There are currently no established methods for identifying hypoxic tumours in oesophagogastric cancer patients. Whilst biomarker candidates have been identified, these require invasive biopsies and are limited in terms of repeatability, and therefore clinical applicability. There is hope in developing non-invasive hypoxic imaging, however considerable validation work is required prior to their clinical introduction for oesophagogastric patients.
Volatile Organic Compounds and Breath:
The Hanna Group at Imperial College London has developed a non-invasive breath test for the diagnosis of oesophagogastric adenocarcinoma through the detection of exhaled Volatile Organic Compounds (VOCs). This was validated in a multi-centre NIHR-funded clinical study that demonstrated 80% sensitivity and 81% specificity. In parallel with this work, the exhalation kinetics and molecular drivers of VOCs in oesophagogastric adenocarcinoma have also been investigated.
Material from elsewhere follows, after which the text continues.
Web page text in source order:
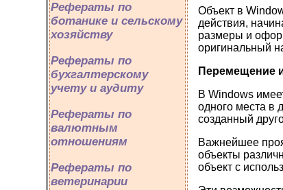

It has been understood that the VOCs that can be detected in blood, breath, urine, and saliva are a representation of the metabolic and microbiotic changes that occur in the tumour and its microenvironment.
Rationale for Study:
There is a clear unmet need for a dynamic non-invasive test to identify patients suffering with hypoxic oesophagogastric tumours. By adapting the breath test model, it is believed that patients with hypoxic tumours can be effectively detected. This creates the opportunity to offer targeted oncological therapies for these patients. Furthermore, the reproducibility and patient acceptability make a breath test an ideal testing method for dynamic hypoxia monitoring .
Promising work within the Hanna Group has already demonstrated the potential viability of a 'hypoxia breath test'. Early cell culture experiments and pilot studies have demonstrated hypoxic tumours release discriminatory VOCs which could be leveraged as hypoxic biomarkers.
HYDRA Study
The HYDRA study is a single-centre observational study at Imperial College London with the aim of devising a non-invasive breath test for OG tumour hypoxia. The study contains two arms: the Pimonidazole and Biosampling arm.
In the Pimonidazole arm, 20 participants (10 oesophageal and 10 gastric cancer) will be given Pimonidazole (Hypoxyprobe Inc.), a hypoxia-labelling agent, prior to their surgery for oesophagogastric cancer. Hypoxia-stratified tissue will be sampled intraoperatively and analysed using spatial transcriptomics and spatial metabolomic techniques. This will allow the creation of an OG-hypoxic gene signature.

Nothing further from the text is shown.